#### WHAT IS EXPECTED:
Show each line of the records below where the word "élszáma" occurs.

(Stored data entries)
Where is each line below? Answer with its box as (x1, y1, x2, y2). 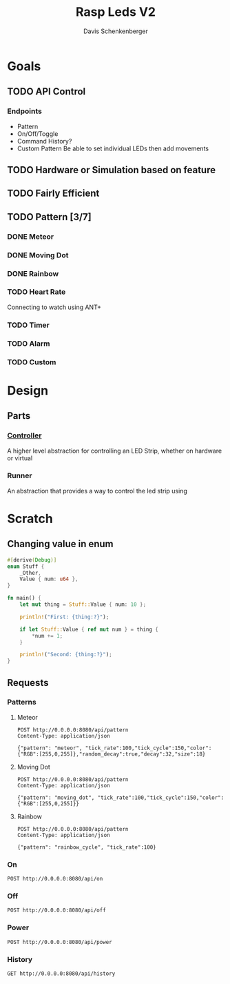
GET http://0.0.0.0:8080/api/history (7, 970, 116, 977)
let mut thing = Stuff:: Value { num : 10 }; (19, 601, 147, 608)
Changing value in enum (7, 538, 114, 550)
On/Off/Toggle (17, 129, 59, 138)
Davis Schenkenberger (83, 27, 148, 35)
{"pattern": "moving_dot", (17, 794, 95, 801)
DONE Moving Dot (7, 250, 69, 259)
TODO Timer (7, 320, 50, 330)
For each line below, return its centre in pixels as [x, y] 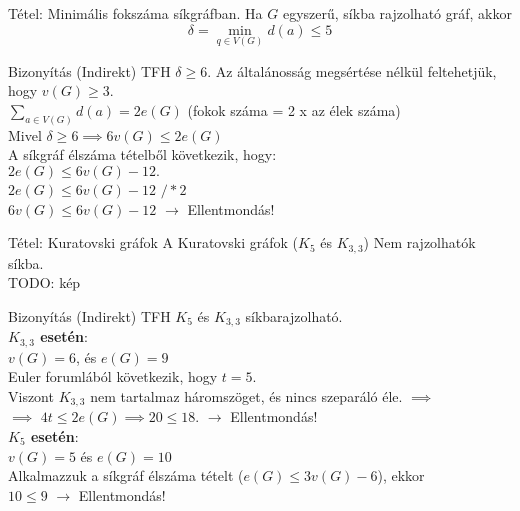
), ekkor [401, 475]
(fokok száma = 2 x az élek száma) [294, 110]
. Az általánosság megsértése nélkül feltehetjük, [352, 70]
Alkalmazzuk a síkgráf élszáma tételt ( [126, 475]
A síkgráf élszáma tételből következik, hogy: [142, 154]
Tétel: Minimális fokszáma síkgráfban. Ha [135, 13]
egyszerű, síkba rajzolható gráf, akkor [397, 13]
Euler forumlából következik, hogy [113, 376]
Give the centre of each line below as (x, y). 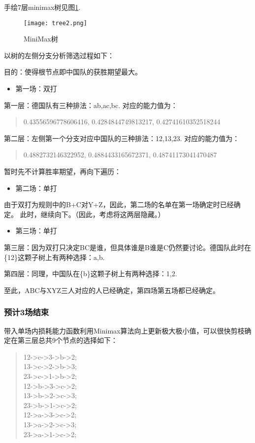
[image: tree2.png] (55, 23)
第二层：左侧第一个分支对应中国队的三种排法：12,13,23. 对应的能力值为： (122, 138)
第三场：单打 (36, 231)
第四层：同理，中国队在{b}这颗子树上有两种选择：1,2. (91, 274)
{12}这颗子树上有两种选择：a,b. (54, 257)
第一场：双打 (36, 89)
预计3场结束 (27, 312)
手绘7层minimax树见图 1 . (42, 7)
...
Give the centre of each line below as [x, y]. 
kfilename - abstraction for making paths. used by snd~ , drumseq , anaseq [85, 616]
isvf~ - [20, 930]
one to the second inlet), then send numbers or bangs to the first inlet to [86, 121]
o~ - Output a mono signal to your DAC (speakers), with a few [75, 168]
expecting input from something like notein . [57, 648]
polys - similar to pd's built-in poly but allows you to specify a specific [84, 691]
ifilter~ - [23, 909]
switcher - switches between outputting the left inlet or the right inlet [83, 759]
==
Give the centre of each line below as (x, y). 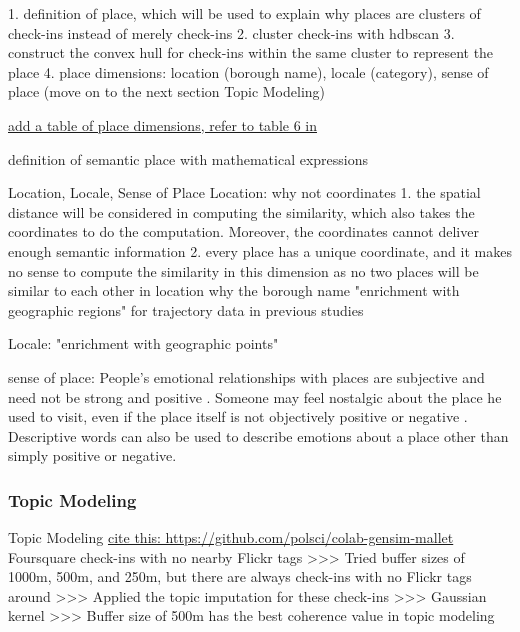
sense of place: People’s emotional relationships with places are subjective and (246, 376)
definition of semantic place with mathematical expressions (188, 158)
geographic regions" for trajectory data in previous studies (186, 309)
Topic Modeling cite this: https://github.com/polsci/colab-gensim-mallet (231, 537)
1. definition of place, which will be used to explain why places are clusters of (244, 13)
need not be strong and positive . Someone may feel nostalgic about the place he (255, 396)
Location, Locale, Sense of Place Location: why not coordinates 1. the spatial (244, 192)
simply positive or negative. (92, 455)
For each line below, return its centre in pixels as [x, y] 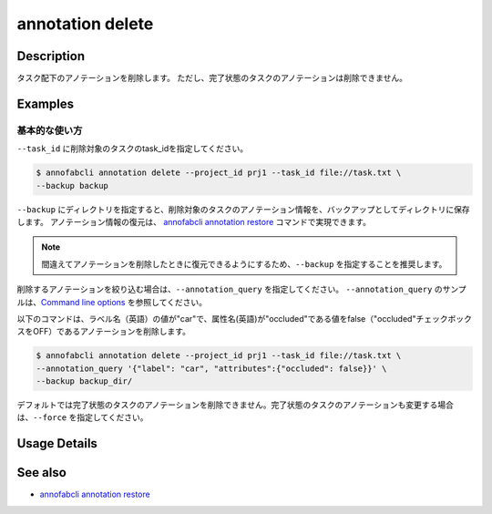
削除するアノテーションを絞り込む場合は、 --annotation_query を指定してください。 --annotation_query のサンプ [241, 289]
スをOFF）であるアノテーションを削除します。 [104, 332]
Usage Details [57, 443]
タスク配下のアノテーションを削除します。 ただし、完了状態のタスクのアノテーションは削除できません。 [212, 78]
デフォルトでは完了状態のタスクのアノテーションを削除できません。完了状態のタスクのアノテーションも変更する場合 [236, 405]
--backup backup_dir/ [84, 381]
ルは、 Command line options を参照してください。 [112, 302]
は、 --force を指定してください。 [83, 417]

#### SOLUTION:
Alkalmazzuk a síkgráf élszáma tételt ( [126, 475]
A síkgráf élszáma tételből következik, hogy: [142, 154]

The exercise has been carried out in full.